§ What you should do:
Across the entries that follow, count each line holding "service" and state the total alone.

(Records from a data source)
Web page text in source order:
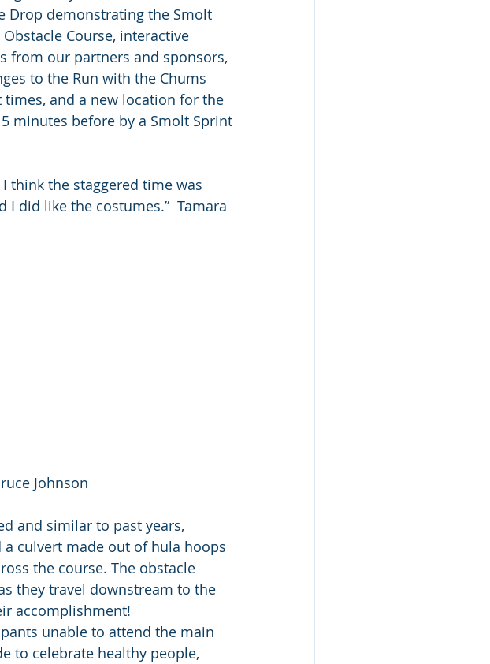
Drop demonstrating the Smolt
Course, interactive
from our partners and sponsors,
to the Run with the Chums
and a new location for the
minutes before by a Smolt Sprint
think the staggered time was
did like the costumes.”  Tamara
Johnson
and similar to past years,
culvert made out of hula hoops
the course. The obstacle
they travel downstream to the
accomplishment!
unable to attend the main
to celebrate healthy people,
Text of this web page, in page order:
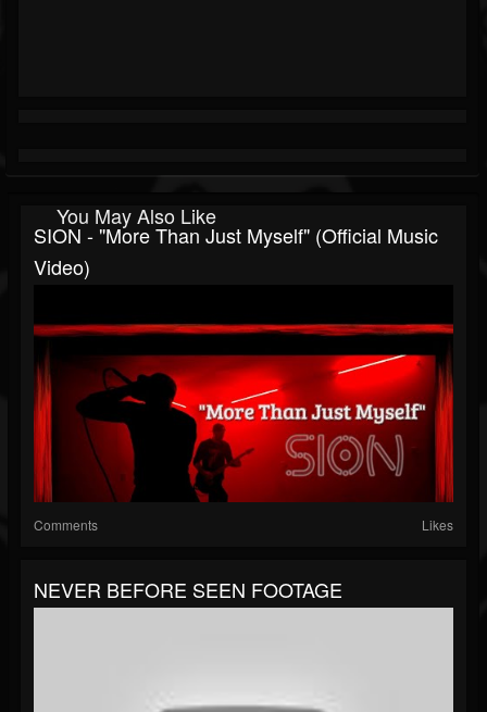
You May Also Like
SION - "More Than Just Myself" (Official Music
Video)
Comments Likes
NEVER BEFORE SEEN FOOTAGE
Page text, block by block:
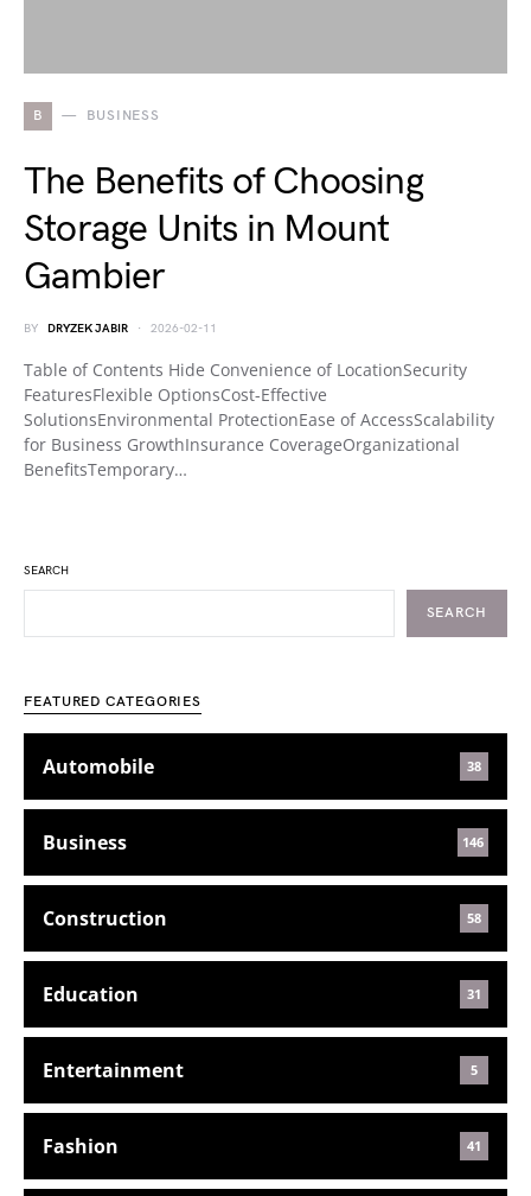
B BUSINESS
The Benefits of Choosing
Storage Units in Mount
Gambier
BY DRYZEK JABIR 2026-02-11
Table of Contents Hide Convenience of LocationSecurity
FeaturesFlexible OptionsCost-Effective
SolutionsEnvironmental ProtectionEase of AccessScalability
for Business GrowthInsurance CoverageOrganizational
BenefitsTemporary…
SEARCH
SEARCH
FEATURED CATEGORIES
Automobile 38
Business 146
Construction 58
Education 31
Entertainment 5
Fashion 41
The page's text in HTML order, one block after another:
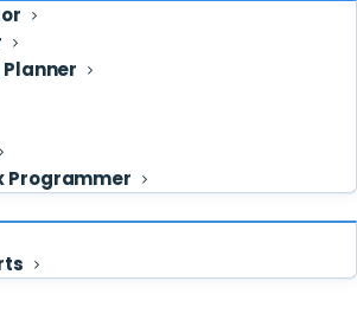
Programmer
Deven
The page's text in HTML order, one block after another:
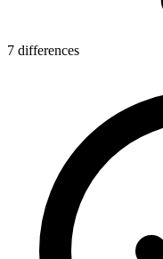
7 differences
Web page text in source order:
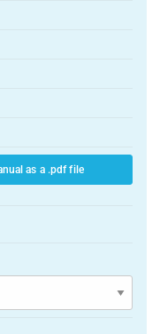
as a .pdf file
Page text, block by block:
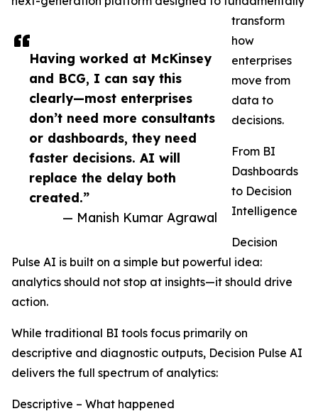
Having worked at McKinsey
and BCG, I can say this
clearly—most enterprises
don’t need more consultants
or dashboards, they need
faster decisions. AI will
replace the delay both
created.”
— Manish Kumar Agrawal
transform
how
enterprises
move from
data to
decisions.
From BI
Dashboards
to Decision
Intelligence
Decision
Pulse AI is built on a simple but powerful idea:
analytics should not stop at insights—it should drive
action.
While traditional BI tools focus primarily on
descriptive and diagnostic outputs, Decision Pulse AI
delivers the full spectrum of analytics:
Descriptive – What happened
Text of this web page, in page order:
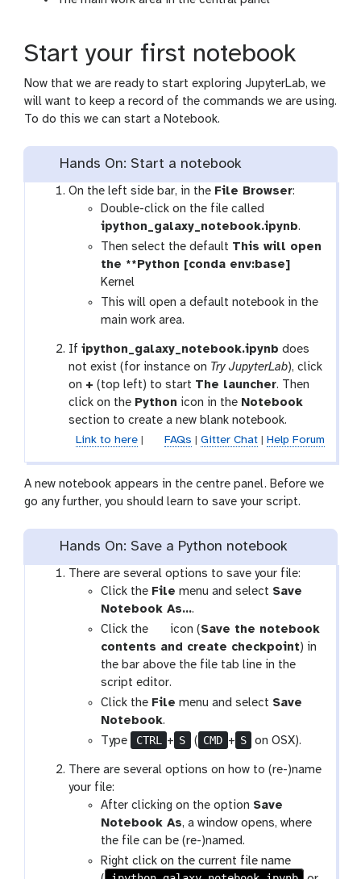
Start your first notebook
Now that we are ready to start exploring JupyterLab, we
will want to keep a record of the commands we are using.
To do this we can start a Notebook.
Hands On: Start a notebook
On the left side bar, in the File Browser:
Double-click on the file called
ipython_galaxy_notebook.ipynb.
Then select the default This will open
the **Python [conda env:base]
Kernel
This will open a default notebook in the
main work area.
Ifipython_galaxy_notebook.ipynb does
not exist (for instance on Try JupyterLab), click
on + (top left) to start The launcher. Then
click on the Python icon in the Notebook
section to create a new blank notebook.
Link to here| FAQs Gitter Chat| Help Forum
A new notebook appears in the centre panel. Before we
go any further, you should learn to save your script.
Hands On: Save a Python notebook
There are several options to save your file:
Click the File menu and select Save
Notebook As….
Click the
g
a
l
a
x
-
s
a
e
icon (Save the notebook
contents and create checkpoint) in
the bar above the file tab line in the
script editor.
Click the File menu and select Save
Notebook.
Type
CTRL + S ( CMD + S on OSX).
There are several options on how to (re-)name
your file:
After clicking on the option Save
Notebook As, a window opens, where
the file can be (re-)named.
Right click on the current file name
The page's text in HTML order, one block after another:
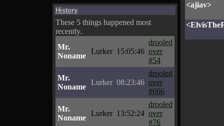
History
These 5 things happened most
recently.
Mr.
Noname
Lurker 15:05:46
drooled
over
#54
Mr.
Noname
Lurker 08:23:46
drooled
over
#666
Mr.
Noname
Lurker 13:52:24
drooled
over
#76
<ajiav>
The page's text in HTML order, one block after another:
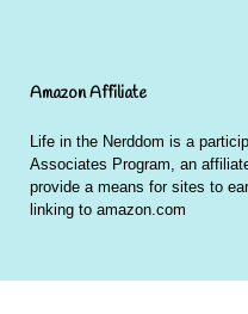
Amazon Affiliate
Life in the Nerddom is a
Associates Program, an
provide a means for sites to
linking to amazon.com
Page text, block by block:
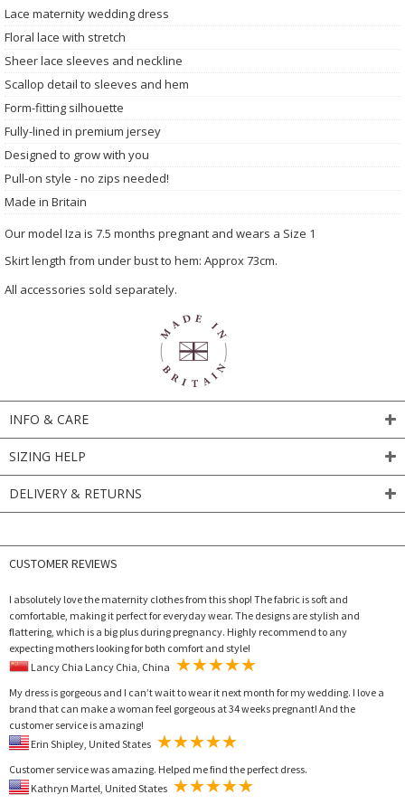
Lace maternity wedding dress
Floral lace with stretch
Sheer lace sleeves and neckline
Scallop detail to sleeves and hem
Form-fitting silhouette
Fully-lined in premium jersey
Designed to grow with you
Pull-on style - no zips needed!
Made in Britain
Our model Iza is 7.5 months pregnant and wears a Size 1
Skirt length from under bust to hem: Approx 73cm.
All accessories sold separately.
INFO & CARE
SIZING HELP
DELIVERY & RETURNS
CUSTOMER REVIEWS
I absolutely love the maternity clothes from this shop! The fabric is soft and
comfortable, making it perfect for everyday wear. The designs are stylish and
flattering, which is a big plus during pregnancy. Highly recommend to any
expecting mothers looking for both comfort and style!
My dress is gorgeous and I can’t wait to wear it next month for my wedding. I love a
brand that can make a woman feel gorgeous at 34 weeks pregnant! And the
customer service is amazing!
Customer service was amazing. Helped me find the perfect dress.
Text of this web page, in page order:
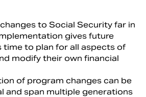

§ Response for this exercise:
2